Working Papers

Building Segregation: The Long-Run Neighborhood Effects of American Public Housing (Job Market Paper)

Abstract (click to expand)This paper studies the long-term neighborhood effects of the American public housing program, one of the largest and most controversial American urban policies of the 20th century. I construct a new national dataset tracking the locations, completion dates, and characteristics of over 1 million public housing units built between 1935 and 1973, which I link to neighborhood-level data from 1930 to 2010. I first show that public housing projects were systematically targeted towards initially poorer, more populated neighborhoods with higher Black population shares, reflecting the program's slum clearance goals and racialized site selection politics. Using a stacked matched difference-in-differences approach, I estimate causal effects of public housing construction on neighborhood change by comparing treated neighborhoods to matched control areas within the same county based on pre-treatment characteristics that predict placement. Public housing neighborhoods experienced large, persistent increases in Black population and population shares and substantial declines in median incomes and rents. Geographic spillovers to nearby neighborhoods were limited: median incomes declined modestly, but demographic composition remained relatively stable on average. I find evidence consistent with neighborhood tipping dynamics: neighborhoods with initial Black shares in a plausible tipping range experienced substantial white population outflows in response to public housing construction. Linking to modern mobility data, I show that children from low-income families who grew up in public housing neighborhoods experienced significantly lower rates of upward mobility. These findings demonstrate that, despite intentions of slum clearance and neighborhood revitalization, public housing reinforced existing patterns of economic and racial segregation and reduced long-run economic opportunity, although effects were largely confined to project neighborhoods themselves.


Taming the Growth Machine: The Long-Run Consequences of Federal Urban Planning Assistance (with Tianfang Cui) [Online Appendix]

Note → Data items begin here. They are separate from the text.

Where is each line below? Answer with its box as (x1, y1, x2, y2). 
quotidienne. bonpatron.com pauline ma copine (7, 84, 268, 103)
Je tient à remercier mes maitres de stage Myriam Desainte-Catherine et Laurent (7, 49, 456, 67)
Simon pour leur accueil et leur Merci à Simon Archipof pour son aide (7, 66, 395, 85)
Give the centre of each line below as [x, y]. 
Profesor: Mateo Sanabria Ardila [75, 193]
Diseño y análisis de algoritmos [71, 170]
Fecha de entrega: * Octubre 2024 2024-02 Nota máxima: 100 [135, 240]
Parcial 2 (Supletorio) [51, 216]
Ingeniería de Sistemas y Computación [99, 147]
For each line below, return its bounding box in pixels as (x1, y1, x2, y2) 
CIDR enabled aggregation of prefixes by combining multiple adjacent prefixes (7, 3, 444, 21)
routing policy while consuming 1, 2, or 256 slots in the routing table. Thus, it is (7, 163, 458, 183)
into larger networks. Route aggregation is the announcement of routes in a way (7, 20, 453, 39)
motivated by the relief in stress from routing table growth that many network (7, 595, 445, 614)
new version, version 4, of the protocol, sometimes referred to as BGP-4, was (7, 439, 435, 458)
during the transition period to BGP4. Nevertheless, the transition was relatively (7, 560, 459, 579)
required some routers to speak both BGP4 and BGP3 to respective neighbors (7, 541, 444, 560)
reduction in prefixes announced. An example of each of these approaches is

Abstract (click to expand)We study how the federal Urban Planning Assistance Program, which subsidized growing communities in the 1960s to hire urban planners to draft land-use plans, affected housing supply. Using newly digitized records merged with panel data across municipalities on housing and zoning outcomes, we exploit eligibility thresholds and capacity to approve funds across state agencies to identify effects. Planning assistance caused municipalities to build 20% fewer housing units per decade over the 50 years that followed. Regulatory innovation steered construction in assisted areas away from apartments and toward larger single-family homes. Textual evidence related to zoning and development politics further shows that, since the 1980s, assisted communities have disincentivized housing supply by passing on development costs to developers. These findings suggest that federal intervention in planning helped institutionalize practices that complicate community growth, with subsequent consequences for national housing affordability.

Work in Progress

The Effects of the H-1B Program on Small Firms: Evidence From Visa Lotteries (with Giovanni Peri, Kevin Shih, Parag Mahajan, and Nicolas Morales)

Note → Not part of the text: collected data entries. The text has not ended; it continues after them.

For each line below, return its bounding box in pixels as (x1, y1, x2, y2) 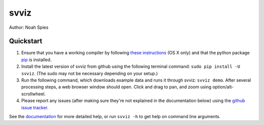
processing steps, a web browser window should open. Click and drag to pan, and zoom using (21, 84, 212, 90)
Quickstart (9, 37, 43, 45)
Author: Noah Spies (9, 24, 49, 30)
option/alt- (212, 84, 234, 90)
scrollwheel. (21, 91, 46, 97)
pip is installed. (21, 57, 52, 62)
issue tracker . (21, 104, 49, 110)
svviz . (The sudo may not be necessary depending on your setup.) (21, 70, 158, 76)
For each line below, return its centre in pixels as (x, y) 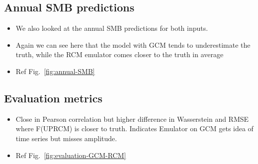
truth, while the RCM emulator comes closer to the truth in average (120, 54)
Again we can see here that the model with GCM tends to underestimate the (133, 44)
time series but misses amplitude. (66, 138)
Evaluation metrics (53, 98)
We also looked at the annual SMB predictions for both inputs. (112, 28)
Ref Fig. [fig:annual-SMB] (55, 71)
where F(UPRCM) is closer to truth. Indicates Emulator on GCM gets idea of (134, 128)
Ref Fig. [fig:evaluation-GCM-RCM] (71, 155)

Trade, Protection, and Structural Transformation in the Late 19th Century United States


Pre-PhD Publications

Globalization and the Reach of Multinationals: Implications for Portfolio Exposures, Capital Flows, and Home Bias (with Carol Bertaut and Stephanie Curcuru)
Journal of Accounting and Finance, 2021

Abstract (click to expand)The growing use of low-tax jurisdictions as locations for firm headquarters, proliferation of offshore financing vehicles, and growing size, number, and geographic diversity of multinational firms have clouded the view of capital flows and investor exposures from standard sources such as the IMF Balance of Payments and the Coordinated Portfolio Investment Survey. We use detailed, security-level information on U.S. cross-border portfolio investment to uncover the extent of distortions in the official U.S. statistics. We find that nearly a third of U.S. cross border portfolio investment is allocated to a country different from its primary economic exposure by standard reporting conventions. About one-fourth of the stock of global cross-border portfolio investment is similarly distorted, with exposures to emerging markets likely understated by about a third. Estimates of the international exposures of U.S. investors are even larger when we distribute exposure according to the geographic distributions of firm-level sales. Our results have implications for conclusions we draw about the factors influencing capital flows, in particular those to emerging markets.

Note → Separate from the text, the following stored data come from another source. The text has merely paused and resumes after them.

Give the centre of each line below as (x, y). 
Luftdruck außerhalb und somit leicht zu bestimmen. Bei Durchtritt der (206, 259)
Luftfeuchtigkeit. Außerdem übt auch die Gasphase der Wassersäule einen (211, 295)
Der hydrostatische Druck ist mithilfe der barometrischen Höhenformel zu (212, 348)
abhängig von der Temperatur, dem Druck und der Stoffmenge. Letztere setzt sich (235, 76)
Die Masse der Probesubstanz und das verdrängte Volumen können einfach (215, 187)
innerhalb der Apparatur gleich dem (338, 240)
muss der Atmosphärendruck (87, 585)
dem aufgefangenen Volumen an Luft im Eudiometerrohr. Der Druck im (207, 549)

Globalization and the Geography of Capital Flows (with Carol Bertaut and Stephanie Curcuru)
FEDS Notes, September 2019

Abstract (click to expand)This paper documents how residence-based portfolio statistics increasingly misrepresent true economic exposures in global capital markets due to the growing role of multinational firms, offshore financial centers, and investment funds. Using security-level data from the U.S. Treasury International Capital system, we reallocate U.S. cross-border portfolio holdings from a legal-residence basis to a nationality (economic exposure) basis. We show that nearly 30% of U.S. foreign portfolio investments are misclassified under standard statistics, with major implications for understanding U.S. exposures to emerging markets, interpreting capital flow volatility, and assessing the effectiveness of capital controls. Our findings suggest that traditional balance-of-payments metrics significantly understate the true global financial linkages between countries.